Treated as a form of exercise, a complete yoga session with asanas and pranayama provides 3.3 ± 1.6 METs, on average a moderate workout. Surya Namaskar ranged from a light 2.9 to a vigorous 7.4 METs;[g] the average for a session of yoga practice without Surya Namaskar was a light 2.9 ± 0.8 METs.[h][143]

Physical or Hindu

[edit]

Since the mid-20th century, yoga has been used, especially in the Western world, as physical exercise for fitness and suppleness,[146][147] rather than for what the historian of American yoga, Stefanie Syman, calls any "overtly Hindu"[148] purpose. In 2010, this ambiguity triggered what the New York Times called "a surprisingly fierce debate in the gentle world of yoga".[149] Some saffronising Indian-Americans campaigned to "Take Back Yoga"[149] by informing Americans and other Westerners about the connection between yoga and Hinduism. The campaign was criticised by the New Age author Deepak Chopra, but supported by the president of the Southern Baptist Theological Seminary, R. Albert Mohler Jr.[149] Jain[i] notes that yoga is not necessarily Hindu, as it can also be Jain or Buddhist; nor is it homogeneous or static, so she is critical of both what she calls the "Christian yogaphobic position" and the "Hindu origins position."[151] Farmer writes that Syman identifies a Protestant streak in yoga as exercise, "with its emphasis on working the body.
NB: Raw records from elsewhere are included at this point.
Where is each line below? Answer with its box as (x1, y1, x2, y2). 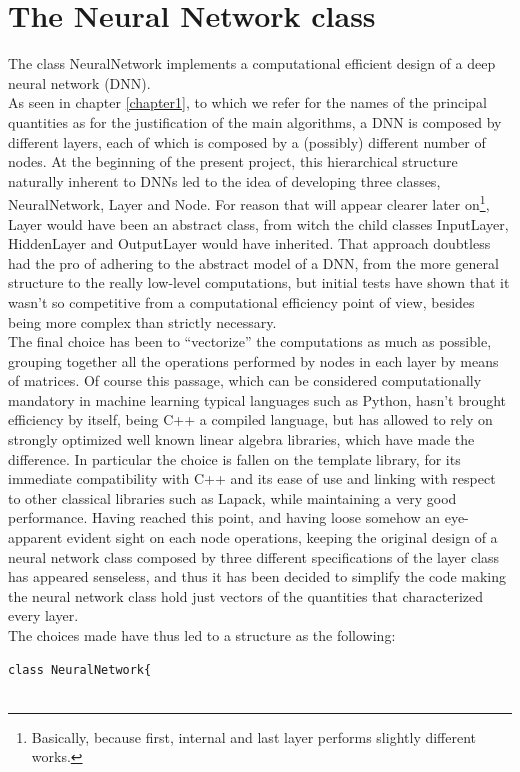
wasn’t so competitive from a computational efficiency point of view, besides (8, 291, 475, 312)
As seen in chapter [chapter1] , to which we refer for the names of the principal (8, 92, 487, 113)
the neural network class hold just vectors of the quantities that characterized (8, 585, 484, 606)
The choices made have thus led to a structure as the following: (8, 625, 396, 645)
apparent (8, 527, 63, 548)
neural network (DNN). (8, 72, 151, 93)
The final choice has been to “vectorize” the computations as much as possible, (8, 331, 492, 352)
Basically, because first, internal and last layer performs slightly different (31, 726, 477, 747)
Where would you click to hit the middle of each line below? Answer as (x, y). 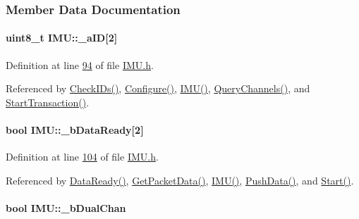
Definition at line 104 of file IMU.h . (82, 157)
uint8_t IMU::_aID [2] (62, 38)
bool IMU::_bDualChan (66, 208)
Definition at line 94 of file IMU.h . (80, 64)
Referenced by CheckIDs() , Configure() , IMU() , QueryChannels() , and (158, 88)
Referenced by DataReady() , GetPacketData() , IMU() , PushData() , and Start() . (180, 180)
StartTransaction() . (48, 102)
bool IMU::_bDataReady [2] (75, 130)
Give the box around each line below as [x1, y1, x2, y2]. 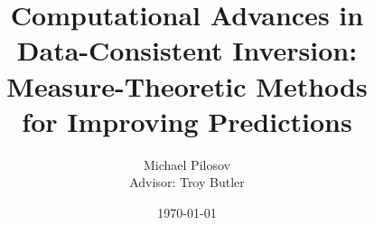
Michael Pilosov [144, 155, 230, 173]
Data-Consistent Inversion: [16, 32, 358, 69]
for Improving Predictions [22, 102, 352, 139]
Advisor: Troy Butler [129, 173, 245, 192]
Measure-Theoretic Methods [6, 67, 368, 104]
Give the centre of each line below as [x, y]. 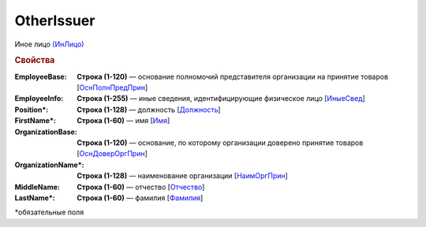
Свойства [35, 61]
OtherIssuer [55, 20]
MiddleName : [37, 187]
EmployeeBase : [41, 76]
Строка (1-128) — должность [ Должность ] [149, 110]
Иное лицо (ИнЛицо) [49, 44]
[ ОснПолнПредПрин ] [112, 87]
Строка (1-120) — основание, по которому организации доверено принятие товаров [220, 143]
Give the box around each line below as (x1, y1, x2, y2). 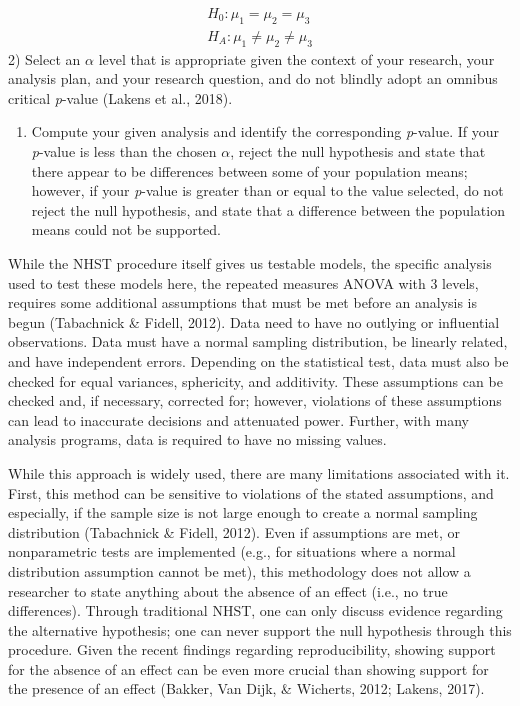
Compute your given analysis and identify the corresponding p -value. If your (31, 121, 500, 142)
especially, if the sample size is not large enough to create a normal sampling (8, 502, 478, 523)
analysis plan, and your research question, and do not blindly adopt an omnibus (8, 68, 498, 89)
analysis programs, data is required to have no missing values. (8, 429, 387, 450)
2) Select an (8, 48, 81, 69)
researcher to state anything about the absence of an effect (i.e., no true (8, 580, 448, 601)
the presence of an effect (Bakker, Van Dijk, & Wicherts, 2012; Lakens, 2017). (8, 678, 485, 699)
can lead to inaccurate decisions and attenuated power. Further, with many (8, 409, 469, 430)
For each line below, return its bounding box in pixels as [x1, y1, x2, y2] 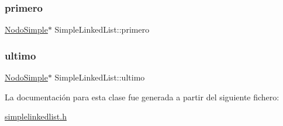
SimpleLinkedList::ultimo [54, 71, 145, 83]
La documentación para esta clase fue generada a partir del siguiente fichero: [5, 90, 279, 103]
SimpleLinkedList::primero [54, 23, 150, 36]
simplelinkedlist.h [5, 110, 67, 123]

This effortful yoga is, she says, paradoxically, both 'an indulgence and a penance'."[104][152]

Yoga (here Hanumanasana) is permitted in Malaysia as long as it does not contain religious elements.[153]
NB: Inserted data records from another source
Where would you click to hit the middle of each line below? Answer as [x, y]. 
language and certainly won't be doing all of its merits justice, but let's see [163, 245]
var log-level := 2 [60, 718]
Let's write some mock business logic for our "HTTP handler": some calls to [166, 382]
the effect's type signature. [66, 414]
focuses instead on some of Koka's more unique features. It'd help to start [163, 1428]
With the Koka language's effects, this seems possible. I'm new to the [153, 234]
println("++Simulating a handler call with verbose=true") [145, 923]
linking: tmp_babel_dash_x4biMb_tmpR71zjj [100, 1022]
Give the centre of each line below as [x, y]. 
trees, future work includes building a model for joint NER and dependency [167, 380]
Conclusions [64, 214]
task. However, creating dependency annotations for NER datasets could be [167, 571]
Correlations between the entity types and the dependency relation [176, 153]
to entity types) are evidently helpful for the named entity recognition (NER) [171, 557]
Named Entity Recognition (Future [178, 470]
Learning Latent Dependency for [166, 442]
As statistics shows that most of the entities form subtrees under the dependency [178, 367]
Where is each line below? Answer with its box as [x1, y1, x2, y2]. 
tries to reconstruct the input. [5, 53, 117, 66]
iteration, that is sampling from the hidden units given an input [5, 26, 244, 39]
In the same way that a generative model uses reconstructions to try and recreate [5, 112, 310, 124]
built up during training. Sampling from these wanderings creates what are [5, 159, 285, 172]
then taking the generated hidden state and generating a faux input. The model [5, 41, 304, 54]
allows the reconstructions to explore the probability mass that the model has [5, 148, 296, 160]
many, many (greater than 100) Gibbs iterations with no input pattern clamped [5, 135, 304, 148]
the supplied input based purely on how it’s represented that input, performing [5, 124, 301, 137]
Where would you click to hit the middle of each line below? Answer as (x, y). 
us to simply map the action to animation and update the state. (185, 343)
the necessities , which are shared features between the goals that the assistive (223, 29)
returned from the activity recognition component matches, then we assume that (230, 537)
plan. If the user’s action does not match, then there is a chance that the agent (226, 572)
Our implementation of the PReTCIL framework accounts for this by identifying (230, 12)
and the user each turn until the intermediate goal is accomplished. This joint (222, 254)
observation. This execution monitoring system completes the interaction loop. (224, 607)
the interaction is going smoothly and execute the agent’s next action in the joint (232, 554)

Authorities differ on whether yoga is purely exercise.[154][155] For example, in 2012, New York state decided that yoga was exempt from state sales tax as it did not constitute "true exercise", whereas in 2014 the District of Columbia was clear that yoga premises were subject to the local sales tax on premises "the purpose of which is physical exercise."[153] Similar debates have taken place in a Muslim context; for example, restrictions on yoga have been lifted in Saudi Arabia.[156] In Malaysia, Kuala Lumpur permits yoga classes provided they do not include chanting or meditation.[153] The yoga teacher and author Mira Mehta, asked by Yoga Magazine in 2010 whether she preferred her pupils to commit to a spiritual path before they start yoga, replied "Certainly not. A person's spiritual life is his or her own affair. People come to yoga for all sorts of reasons. High on the list is health and the desire to become de-stressed."[157] Kimberley J. Pingatore, studying attitudes among American yoga practitioners, found that they did not view the categories of religious, spiritual, and secular as alternatives.[158]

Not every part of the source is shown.